Entre o “baton” e o livro
Antônio Crispim*
Seria injusto afirmar do nosso elemento feminino que ele continua impermeável às sugestões de caráter intelectual e mesmo especificamente literário. Não digo que as minhas amáveis patrícias se transformaram, súbita e furiosamente, em inesgotáveis poetisas e em terríveis prosadoras. A mulher mineira, ou, no caso, a mulher belo-horizontina há de ser sempre a depositária discreta de algumas virtudes bem mediterrâneas – o tato, o bom gosto, a modéstia – que a impedirão de por qualquer modo identificar-se com as bas-bleu e outras calamidades que Nietzsche definiu como um qualificativo áspero e mordente. O que ela fez, e fez lindamente, foi adquirir preocupações e cultivar tendências esquecidas, talvez, no trama de sua vida doméstica, outrora tão simples e patriarcal, e hoje marcada pelo selo das novas exigências e circunstâncias sociais. Aprimorou a sua cultura, se já a possuía, ou cuidou de possuí-la, se antes vivia apenas entre agulhas e teclados. Numa palavra: intelectualizou-se. E não é preciso acrescentar que só não ficou tão adorável como era antes, porque ficou mais.
Eu alimento um horror sagrado pelo standard da mulher inteligente e culta, que a Inglaterra fabricou num momento de mau humor e espalhou depois pelas cinco partes do mundo com o seu “whisky” e as suas brochuras de Dickens. Esse ser desgracioso, álgido e medular, decorado com um par de óculos cintilantes e um par de botinas intermináveis, com um vestido horroroso no meio, produz em mim a sensação de qualquer coisa mal feita, com peças de mais ou de menos, qualquer coisa, enfim, que assusta os pássaros e entristece as paisagens.
Graças a Deus, as jovens de Belo Horizonte que se preocupam com os fácios do espírito não adaptaram esse modelo melancólico e sorriem para a vida e a vida sorri para elas sem constrangimento.

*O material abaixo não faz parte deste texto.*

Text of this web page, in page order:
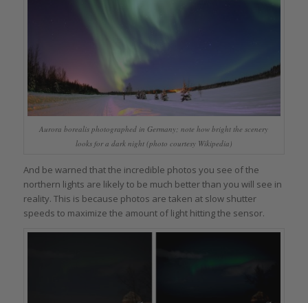
Aurora borealis photographed in Germany; note how bright the scenery
looks for a dark night (photo courtesy Wikipedia)
And be warned that the incredible photos you see of the
northern lights are likely to be much better than you will see in
reality. This is because photos are taken at slow shutter
speeds to maximize the amount of light hitting the sensor.
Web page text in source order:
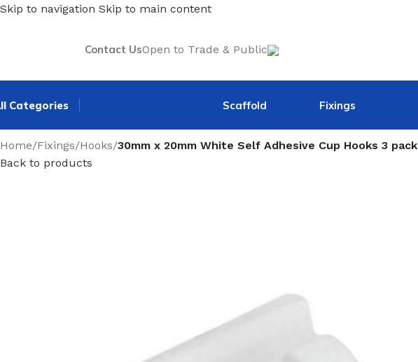
Skip to navigation Skip to main content
Contact UsOpen to Trade & Public
Categories Scaffold Fixings
Home/Fixings/Hooks/30mm x 20mm White Self Adhesive Cup Hooks 3 pack
Back to products
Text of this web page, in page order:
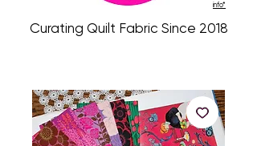
Curating Quilt Fabric Since 2018
info*
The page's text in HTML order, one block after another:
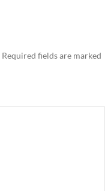
Required fields are marked
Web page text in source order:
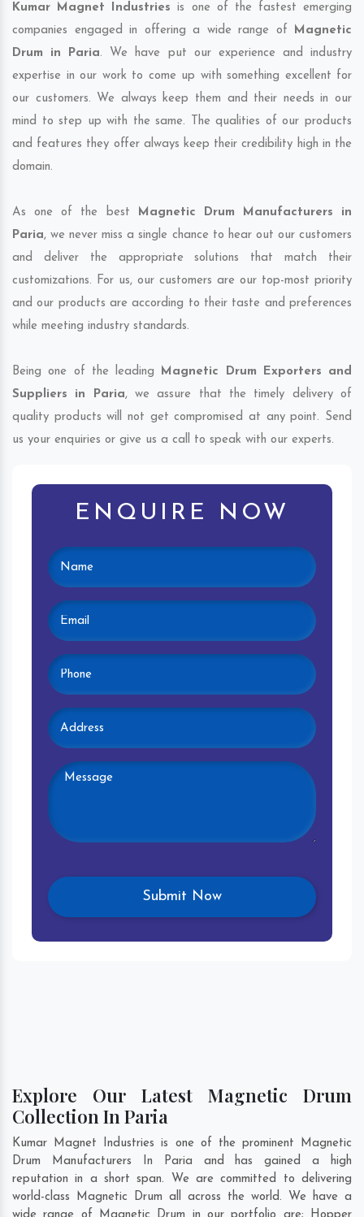
Kumar Magnet Industries is one of the fastest emerging
companies engaged in offering a wide range of
Magnetic
Drum in Paria. We have put our experience and industry
expertise in our work to come up with something excellent for
our customers. We always keep them and their needs in our
mind to step up with the same. The qualities of our products
and features they offer always keep their credibility high in the
domain.
As one of the best
Magnetic Drum Manufacturers in
Paria, we never miss a single chance to hear out our customers
and deliver the appropriate solutions that match their
customizations. For us, our customers are our top-most priority
and our products are according to their taste and preferences
while meeting industry standards.
Being one of the leading
Magnetic Drum Exporters and
Suppliers in Paria, we assure that the timely delivery of
quality products will not get compromised at any point. Send
us your enquiries or give us a call to speak with our experts.
ENQUIRE NOW
Explore Our Latest Magnetic Drum
Collection In Paria
Kumar Magnet Industries is one of the prominent Magnetic
Drum Manufacturers In Paria and has gained a high
reputation in a short span. We are committed to delivering
world-class Magnetic Drum all across the world. We have a
wide range of Magnetic Drum in our portfolio are; Hopper

E são já tão numerosas que sem lisonja a um sexo e ofensa a outro, podemos dizer que venceriam os rapazes num campeonato de idéias.
Confesso que fico um tanto comovido quando, ao pegar o meu bonde das 11 horas, vejo no banco da frente, a moça que lê André Maurois – “Les mondes imaginaires”, Grasset, 35iéne édition – e no banco de trás a moça que assina o “Litterary Digest” (notem que não é Ardel nem a “Revista da Semana”) ambas perfeitamente normais e integradas no quadro cotidiano. A princípio (Deus me perdoe) supus que elas fossem umas pedantes. Mas reconheço agora, com um pouco de observação, que são apenas duas criaturas intelectualmente bem orientadas, numa cidade em que há muitas já, e onde a novidade bibliográfica francesa, inglesa, espanhola etc, encontra leitoras bonitas e que envaidecem o autor.
Isso me torna profundamente feliz.
*Antônio Crispim é pseudônimo de Carlos Drummond de Andrade. Crônica originalmente publicada na década de 1930 no suplemento “Minas Gerais”, do qual o poeta itabirano foi redator. E foi republicada na coletânea Crônicas (1930-1934), editada pela Secretaria de Estado da Cultura, em 1987.